What we’ve essentially done is that we’ve located the (angular) coordinates across which the celestial body extends, zoomed in on those coordinates, drawing up a grid across this space, and then drawn pulse functions inside each cube of this grid. Why have we done this though? We want to convert the difficult calculation of integration into the relatively simpler calculation of a linear matrix operation. In other words, we can calculate $I_{\lambda}(l,m)$ from the values of $h(l,m)$ using just simple linear algebra. However, we need $x$ in order to do that, and we calculate the value of $x$ below.

We need to construct an image with the values of the bispectra that we have. We use a maximum a posteriori (MAP) estimate. What this means is the following: consider the vector $x$ as representing the weights of $h(l,m)$, as described above. If the observed observed bispectra (used instead of visibility because these values don’t change with atmospheric conditions) is denoted as $y$, then we need to minimize the energy $f_r(x|y)=-D(y|x)-EPLL_r(x)$. Clearly $y$ here is fixed, and we vary the values of $x$ to find the optimal one.

The issue at hand is slightly more subtle than I let on. $D(y|x)$ and $EPLL_r$ can only be calculated if we already know what $\hat{I}(x)$ is. However, at this stage, we clearly don’t. Hence, what is probably happening is an iteration: we start with an image that we obtain after patching together information from the patch prior (hence the value of $x$ is known). We use this value of $x$ to determine $D(y|x)$ and $EPLL_r(x)$. Using these, we now calculate a better value for $x$ by minimizing the function $f_r(x|y)=-D(y|x)-EPLL_r(x)$, and so on. After having found an optimal value for $x$, we can use it to reconstruct the image. In practice, we don’t minimize this function directly, but use a slightly different algorithm that gives us the same result. This algorithm is explained below:

We use the “Half Quadratic Splitting” method. Start with a blurry image, with a known value of $x$. Use this value, and the value of a varying parameter $\beta$, to calculate the most likely patches $\{z^n\}$, which may be thought of as the most likely sub-images in the grid that can be overlapped and put together to form the complete image.

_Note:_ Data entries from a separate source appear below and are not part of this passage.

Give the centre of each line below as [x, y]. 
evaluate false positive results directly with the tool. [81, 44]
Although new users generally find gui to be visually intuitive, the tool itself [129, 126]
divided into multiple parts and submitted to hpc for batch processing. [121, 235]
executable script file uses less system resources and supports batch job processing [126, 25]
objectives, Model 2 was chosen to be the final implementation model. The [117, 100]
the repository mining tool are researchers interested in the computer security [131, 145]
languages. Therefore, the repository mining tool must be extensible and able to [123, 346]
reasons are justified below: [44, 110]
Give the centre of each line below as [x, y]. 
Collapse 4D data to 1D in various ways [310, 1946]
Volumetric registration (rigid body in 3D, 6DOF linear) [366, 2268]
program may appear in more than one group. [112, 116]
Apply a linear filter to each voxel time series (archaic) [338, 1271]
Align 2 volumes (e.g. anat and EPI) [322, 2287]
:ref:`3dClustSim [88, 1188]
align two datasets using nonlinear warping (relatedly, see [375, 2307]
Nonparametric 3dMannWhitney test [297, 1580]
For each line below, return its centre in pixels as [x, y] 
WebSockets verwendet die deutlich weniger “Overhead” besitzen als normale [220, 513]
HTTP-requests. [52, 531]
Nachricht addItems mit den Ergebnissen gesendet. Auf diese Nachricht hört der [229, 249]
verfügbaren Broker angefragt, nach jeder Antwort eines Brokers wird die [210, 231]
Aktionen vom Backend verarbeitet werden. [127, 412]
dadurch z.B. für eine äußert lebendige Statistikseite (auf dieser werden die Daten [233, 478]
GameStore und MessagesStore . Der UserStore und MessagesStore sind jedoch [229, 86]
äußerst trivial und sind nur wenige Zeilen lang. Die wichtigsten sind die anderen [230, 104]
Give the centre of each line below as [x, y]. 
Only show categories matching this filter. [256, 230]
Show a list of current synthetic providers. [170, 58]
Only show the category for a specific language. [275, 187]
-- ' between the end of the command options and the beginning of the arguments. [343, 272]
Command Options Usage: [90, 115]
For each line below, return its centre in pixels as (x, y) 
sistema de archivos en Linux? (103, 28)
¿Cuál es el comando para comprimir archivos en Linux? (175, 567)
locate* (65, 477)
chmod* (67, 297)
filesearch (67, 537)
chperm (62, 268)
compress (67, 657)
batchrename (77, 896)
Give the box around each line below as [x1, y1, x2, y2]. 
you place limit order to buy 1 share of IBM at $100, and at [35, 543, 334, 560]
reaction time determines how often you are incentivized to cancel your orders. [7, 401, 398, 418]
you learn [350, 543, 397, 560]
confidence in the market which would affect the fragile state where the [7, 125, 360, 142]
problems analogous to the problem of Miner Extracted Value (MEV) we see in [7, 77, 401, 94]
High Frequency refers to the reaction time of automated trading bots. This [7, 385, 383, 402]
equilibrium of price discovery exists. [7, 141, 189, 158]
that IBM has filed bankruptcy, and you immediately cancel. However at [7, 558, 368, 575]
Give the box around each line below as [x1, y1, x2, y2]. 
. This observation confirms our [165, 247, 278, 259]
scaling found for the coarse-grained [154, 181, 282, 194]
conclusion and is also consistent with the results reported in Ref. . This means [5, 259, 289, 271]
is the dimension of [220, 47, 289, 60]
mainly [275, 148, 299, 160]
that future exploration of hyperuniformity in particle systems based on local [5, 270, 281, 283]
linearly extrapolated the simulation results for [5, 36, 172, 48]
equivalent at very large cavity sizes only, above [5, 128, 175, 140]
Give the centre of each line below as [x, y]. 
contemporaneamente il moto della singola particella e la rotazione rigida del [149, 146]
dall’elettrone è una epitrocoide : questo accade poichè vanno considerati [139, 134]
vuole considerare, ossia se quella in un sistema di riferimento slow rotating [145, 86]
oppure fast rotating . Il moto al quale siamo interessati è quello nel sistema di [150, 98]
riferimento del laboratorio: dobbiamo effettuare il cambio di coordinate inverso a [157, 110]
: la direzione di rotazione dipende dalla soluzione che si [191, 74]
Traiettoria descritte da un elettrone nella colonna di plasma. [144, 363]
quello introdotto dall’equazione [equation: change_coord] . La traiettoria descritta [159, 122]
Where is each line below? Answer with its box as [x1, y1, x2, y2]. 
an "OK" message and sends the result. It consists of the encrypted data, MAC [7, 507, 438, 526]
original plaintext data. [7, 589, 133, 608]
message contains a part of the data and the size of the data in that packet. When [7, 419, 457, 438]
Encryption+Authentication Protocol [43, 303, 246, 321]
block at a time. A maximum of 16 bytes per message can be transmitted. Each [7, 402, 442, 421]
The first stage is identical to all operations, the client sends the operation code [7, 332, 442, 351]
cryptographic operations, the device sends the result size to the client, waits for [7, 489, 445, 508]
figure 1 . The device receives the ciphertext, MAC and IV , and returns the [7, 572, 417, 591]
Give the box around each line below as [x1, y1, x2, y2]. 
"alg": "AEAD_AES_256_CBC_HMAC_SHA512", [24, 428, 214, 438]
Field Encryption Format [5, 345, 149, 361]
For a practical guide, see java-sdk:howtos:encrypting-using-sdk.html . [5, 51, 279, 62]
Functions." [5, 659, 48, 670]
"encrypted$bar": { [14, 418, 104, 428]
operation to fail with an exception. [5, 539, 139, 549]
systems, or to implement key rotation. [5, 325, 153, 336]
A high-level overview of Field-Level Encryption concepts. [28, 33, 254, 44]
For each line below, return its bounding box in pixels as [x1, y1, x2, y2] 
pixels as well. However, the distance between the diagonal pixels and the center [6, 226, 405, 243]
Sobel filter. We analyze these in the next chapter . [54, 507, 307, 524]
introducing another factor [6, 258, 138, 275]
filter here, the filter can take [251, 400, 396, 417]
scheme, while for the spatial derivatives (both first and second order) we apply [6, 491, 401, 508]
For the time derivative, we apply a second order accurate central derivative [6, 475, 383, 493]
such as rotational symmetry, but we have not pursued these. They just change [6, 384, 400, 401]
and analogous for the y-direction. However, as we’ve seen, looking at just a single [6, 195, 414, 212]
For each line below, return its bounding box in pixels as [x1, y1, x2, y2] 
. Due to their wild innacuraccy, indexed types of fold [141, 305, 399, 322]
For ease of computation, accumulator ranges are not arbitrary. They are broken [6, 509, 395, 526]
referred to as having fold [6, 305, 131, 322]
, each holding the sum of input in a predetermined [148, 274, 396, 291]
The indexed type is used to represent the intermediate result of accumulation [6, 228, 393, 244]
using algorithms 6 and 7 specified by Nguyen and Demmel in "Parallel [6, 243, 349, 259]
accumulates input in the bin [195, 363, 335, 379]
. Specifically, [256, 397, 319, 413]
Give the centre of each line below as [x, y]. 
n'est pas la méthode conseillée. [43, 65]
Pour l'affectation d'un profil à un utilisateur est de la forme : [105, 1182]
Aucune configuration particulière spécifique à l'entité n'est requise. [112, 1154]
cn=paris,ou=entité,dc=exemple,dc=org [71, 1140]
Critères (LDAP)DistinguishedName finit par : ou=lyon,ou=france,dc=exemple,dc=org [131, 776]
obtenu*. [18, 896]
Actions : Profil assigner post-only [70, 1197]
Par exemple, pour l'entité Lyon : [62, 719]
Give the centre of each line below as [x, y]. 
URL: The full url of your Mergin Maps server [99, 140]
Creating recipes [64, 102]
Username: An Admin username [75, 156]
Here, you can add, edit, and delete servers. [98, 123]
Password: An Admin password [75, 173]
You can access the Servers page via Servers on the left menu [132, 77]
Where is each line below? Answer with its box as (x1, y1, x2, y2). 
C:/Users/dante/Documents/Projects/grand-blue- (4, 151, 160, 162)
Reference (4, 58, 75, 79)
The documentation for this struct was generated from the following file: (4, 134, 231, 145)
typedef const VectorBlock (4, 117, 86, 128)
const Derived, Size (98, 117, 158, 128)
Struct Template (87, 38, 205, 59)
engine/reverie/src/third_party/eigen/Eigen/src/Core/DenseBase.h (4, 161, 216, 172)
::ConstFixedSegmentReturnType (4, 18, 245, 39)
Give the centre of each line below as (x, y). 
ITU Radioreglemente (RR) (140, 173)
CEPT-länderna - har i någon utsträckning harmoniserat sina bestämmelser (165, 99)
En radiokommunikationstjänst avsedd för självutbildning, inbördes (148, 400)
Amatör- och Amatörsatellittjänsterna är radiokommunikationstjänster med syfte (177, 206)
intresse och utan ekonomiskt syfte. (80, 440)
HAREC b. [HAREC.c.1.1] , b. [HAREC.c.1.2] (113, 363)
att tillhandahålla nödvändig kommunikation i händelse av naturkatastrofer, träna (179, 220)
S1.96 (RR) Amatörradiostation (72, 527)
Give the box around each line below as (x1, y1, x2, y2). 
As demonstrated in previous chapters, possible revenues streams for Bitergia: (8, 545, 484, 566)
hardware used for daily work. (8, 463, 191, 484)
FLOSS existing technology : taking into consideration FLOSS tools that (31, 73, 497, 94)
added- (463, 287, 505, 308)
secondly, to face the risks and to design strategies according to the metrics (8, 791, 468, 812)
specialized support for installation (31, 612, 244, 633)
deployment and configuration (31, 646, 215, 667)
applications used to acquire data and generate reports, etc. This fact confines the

This information is now used to calculate a better value of $x$. This value can now again be used to calculate the most likely patches $\{z^n\}$, with a different value of $\beta$. The values of $\beta$ for which we run this iteration are $1,4,8,16,32,64,128,256,512$. After this process is completed, we will have gained a “good” value of $x$, using which we can construct $I_{\lambda}(l,m)$.

## Conclusion

So does the CHIRP algorithm perform better than SQUEEZE, BSMEMS or other algorithms? Let us look at the pictures below.

Note that the data, based on which these images were created, are a result of simulations, and not actual observations. The authors made their very extensive and useful dataset available here.

The CHIRP algorithm was also found to be more robust to random (Gaussian) noise.

What effect did patch priors have? Patch priors allow for the algorithm to train itself on what the image “probably” looks like, given the input data $y$. Patch priors helped the algorithm to piece together a much better picture of celestial bodies.

The authors contend that CHIRP is a better image processing algorithm than other state of the art algorithms. And they did prove it with a magnificent picture of the event horizon of a black hole 4 years later, for all of eternity to stare at with moist eyes.